Решительная, но безнадёжная попытка императора (немца по происхождению, мышлению и воспитанию) «навести мост» с народом (предварительно придумав и «сконструировав» нужным образом этот народ), обосновать сфабрикованной на скорую руку исторической мифологией единство власти и народа, ненужность перемен, «совершенство» и «органичность» Петербургской Империи (на редкость несовершенной, неорганичной, насильственной и искусственной), подкреплялась не только полицейским террором над обществом, но и всей мощью официальной пропаганды. XIX век – век всемирного взлёта национализмов, конструирования национальных «идентичностей» различными государствами. Если, например, во Франции такой идентичностью стала революция, «патриотами» (воспетыми в «Марсельезе») – приверженцы революционных идей, а образом национального врага – аристократия и духовенство, то в России сутью национальной идентичности, напротив, была объявлена уваровская «триада», а образом врага стала Европа.
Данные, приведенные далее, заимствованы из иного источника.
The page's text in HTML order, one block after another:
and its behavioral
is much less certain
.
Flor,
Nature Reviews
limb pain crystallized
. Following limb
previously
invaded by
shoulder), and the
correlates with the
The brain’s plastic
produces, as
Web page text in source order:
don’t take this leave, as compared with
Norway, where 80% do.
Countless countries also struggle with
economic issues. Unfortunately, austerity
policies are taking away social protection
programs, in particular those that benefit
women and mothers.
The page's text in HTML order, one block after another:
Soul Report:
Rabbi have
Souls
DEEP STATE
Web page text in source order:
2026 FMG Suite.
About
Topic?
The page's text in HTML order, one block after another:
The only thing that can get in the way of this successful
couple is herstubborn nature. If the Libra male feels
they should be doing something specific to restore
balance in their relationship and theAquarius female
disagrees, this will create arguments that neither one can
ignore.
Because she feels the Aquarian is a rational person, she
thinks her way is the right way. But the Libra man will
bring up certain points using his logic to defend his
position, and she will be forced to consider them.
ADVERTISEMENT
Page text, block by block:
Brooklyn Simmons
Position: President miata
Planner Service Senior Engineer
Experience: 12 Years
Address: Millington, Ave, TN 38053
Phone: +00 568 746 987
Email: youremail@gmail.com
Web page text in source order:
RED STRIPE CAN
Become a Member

Восхваление силы русского оружия, мода на «русский национальный стиль» (точнее, на то, что считали таковым придворные немцы, окружавшие императора в Петербурге: сарафаны, матрёшки, кокошники и пр.) воплощались в школьных и университетских курсах и в многочисленных более или менее художественных творениях. Сконструированный и провозглашённый Уваровым пропагандистский миф стал внедряться Империей в сознание народа через произведения литературы и искусства; картины, пьесы, оперы (например, пьесу «Рука Всевышнего Отечество спасла» придворного литератора Нестора Кукольника или известную оперу Глинки «Жизнь за царя», воспевавшую единство первого государя из рода Романовых – Михаила и простого мужика Ивана Сусанина, призванного символизировать народ, и пожертвовавшего собой ради обожаемого монарха). Поэзия, музыка, живопись, образование – всё было поставлено на службу уваровской «триаде», занимающей почётное и важное место между концепцией «Москва – Третий Рим» времён Василия III и большевистской идеологией: «СССР – надежда и авангард всего человечества».
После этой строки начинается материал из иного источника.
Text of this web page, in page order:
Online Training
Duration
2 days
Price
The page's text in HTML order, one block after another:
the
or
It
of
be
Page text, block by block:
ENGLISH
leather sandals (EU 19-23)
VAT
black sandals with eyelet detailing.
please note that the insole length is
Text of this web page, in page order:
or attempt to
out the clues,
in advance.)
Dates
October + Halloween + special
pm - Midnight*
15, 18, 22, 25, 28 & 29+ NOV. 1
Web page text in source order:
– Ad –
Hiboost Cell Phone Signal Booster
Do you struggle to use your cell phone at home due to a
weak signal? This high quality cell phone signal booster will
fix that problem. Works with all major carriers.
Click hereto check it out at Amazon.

Лишь катастрофа Крымской войны заставила отчасти пересмотреть господствующую теорию «официальной народности» и взглянуть на ситуацию в России и мире чуть более трезво. Однако продолжением этой теории «официальной народности» стали и расцвет русского официального национализма в эпоху Александра III (с «псевдорусским» (!) стилем в архитектуре), и Чёрная Сотня, и стремление семьи Николая II слиться с простым русским народом в лице Григория Распутина.